(Extracted records)

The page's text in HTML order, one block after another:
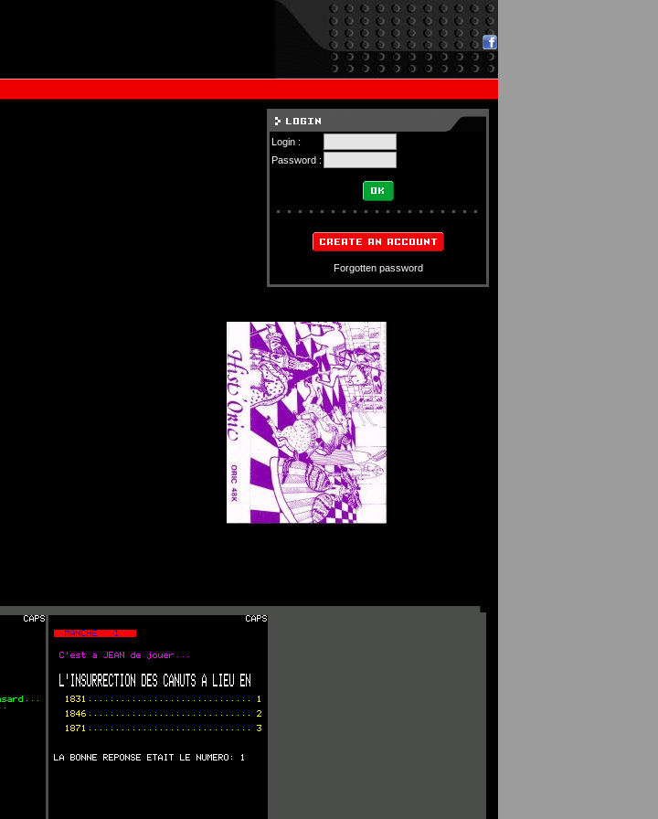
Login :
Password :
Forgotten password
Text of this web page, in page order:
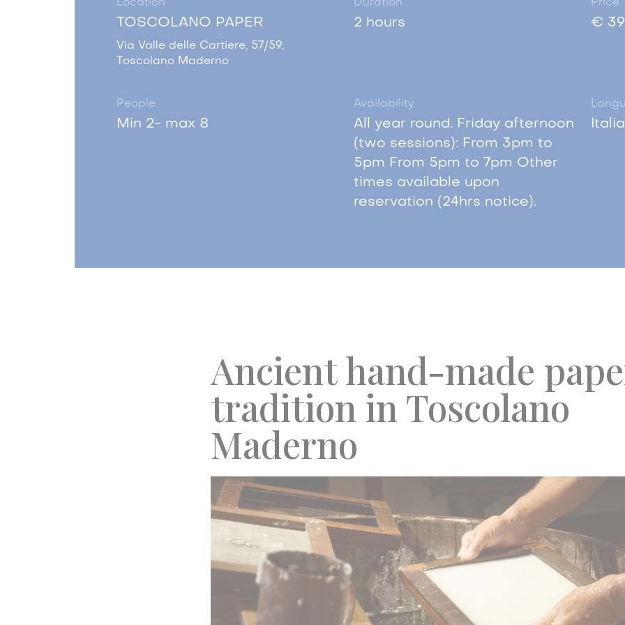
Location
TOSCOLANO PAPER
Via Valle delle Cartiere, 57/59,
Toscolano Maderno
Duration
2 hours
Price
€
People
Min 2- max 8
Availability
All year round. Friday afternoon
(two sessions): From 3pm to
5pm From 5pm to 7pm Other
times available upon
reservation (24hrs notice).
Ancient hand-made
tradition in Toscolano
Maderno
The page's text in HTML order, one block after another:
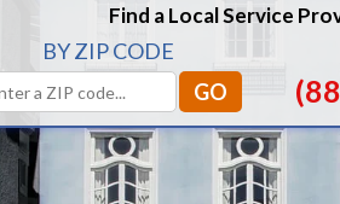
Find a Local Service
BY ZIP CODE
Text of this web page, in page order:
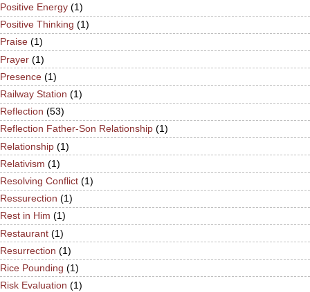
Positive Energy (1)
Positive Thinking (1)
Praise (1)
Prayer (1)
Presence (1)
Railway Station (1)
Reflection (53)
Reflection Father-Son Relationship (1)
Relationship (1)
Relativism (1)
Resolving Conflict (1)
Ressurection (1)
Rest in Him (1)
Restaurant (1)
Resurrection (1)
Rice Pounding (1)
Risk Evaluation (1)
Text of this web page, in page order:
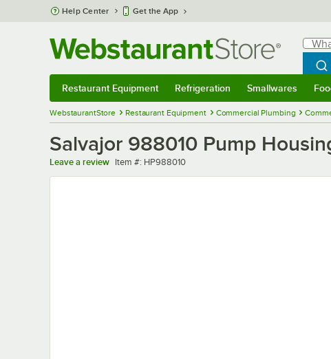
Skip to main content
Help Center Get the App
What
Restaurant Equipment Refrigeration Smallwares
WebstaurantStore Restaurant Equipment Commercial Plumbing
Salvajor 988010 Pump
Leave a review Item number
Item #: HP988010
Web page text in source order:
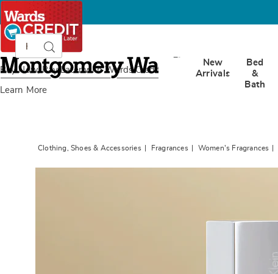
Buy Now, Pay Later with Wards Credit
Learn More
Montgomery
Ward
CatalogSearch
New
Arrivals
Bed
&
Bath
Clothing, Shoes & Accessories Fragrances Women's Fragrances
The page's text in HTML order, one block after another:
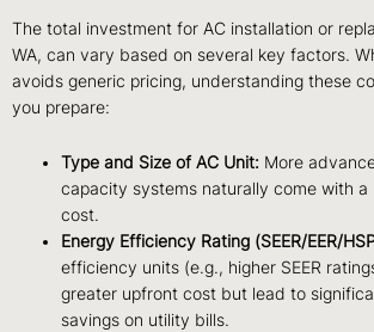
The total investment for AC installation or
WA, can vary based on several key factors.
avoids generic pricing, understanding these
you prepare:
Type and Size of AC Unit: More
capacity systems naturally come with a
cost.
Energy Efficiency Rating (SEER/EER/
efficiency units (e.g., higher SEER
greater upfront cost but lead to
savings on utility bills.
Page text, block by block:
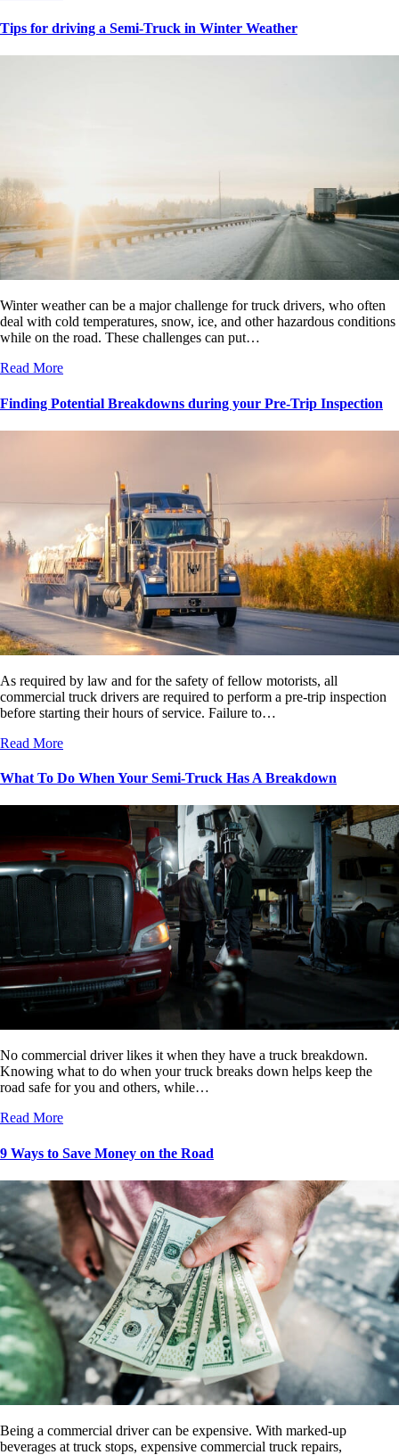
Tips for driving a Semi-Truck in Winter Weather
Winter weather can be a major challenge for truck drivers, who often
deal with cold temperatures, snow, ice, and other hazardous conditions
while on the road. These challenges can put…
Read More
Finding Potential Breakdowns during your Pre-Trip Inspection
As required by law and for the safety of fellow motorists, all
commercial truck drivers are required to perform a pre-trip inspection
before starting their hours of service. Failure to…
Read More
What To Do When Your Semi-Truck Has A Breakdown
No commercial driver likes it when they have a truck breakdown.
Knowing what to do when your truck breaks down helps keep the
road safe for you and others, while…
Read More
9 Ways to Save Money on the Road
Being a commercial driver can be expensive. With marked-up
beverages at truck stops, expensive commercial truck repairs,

# What to do
Look above for the line with "Rice Pounding (1)" and the line with "No commercial driver". Copy them and every line between, exactly, but no pictures.

# Response
Rice Pounding (1)
Risk Evaluation (1)
Text of this web page, in page order:
Skip to main content
Help Center Get the App
What
Restaurant Equipment Refrigeration Smallwares
WebstaurantStore Restaurant Equipment Commercial Plumbing
Salvajor 988010 Pump
Leave a review Item number
Item #: HP988010
Web page text in source order:
Buy Now, Pay Later with Wards Credit
Learn More
Montgomery
Ward
CatalogSearch
New
Arrivals
Bed
&
Bath
Clothing, Shoes & Accessories Fragrances Women's Fragrances
The page's text in HTML order, one block after another:
The total investment for AC installation or
WA, can vary based on several key factors.
avoids generic pricing, understanding these
you prepare:
Type and Size of AC Unit: More
capacity systems naturally come with a
cost.
Energy Efficiency Rating (SEER/EER/
efficiency units (e.g., higher SEER
greater upfront cost but lead to
savings on utility bills.
Page text, block by block:
Tips for driving a Semi-Truck in Winter Weather
Winter weather can be a major challenge for truck drivers, who often
deal with cold temperatures, snow, ice, and other hazardous conditions
while on the road. These challenges can put…
Read More
Finding Potential Breakdowns during your Pre-Trip Inspection
As required by law and for the safety of fellow motorists, all
commercial truck drivers are required to perform a pre-trip inspection
before starting their hours of service. Failure to…
Read More
What To Do When Your Semi-Truck Has A Breakdown
No commercial driver likes it when they have a truck breakdown.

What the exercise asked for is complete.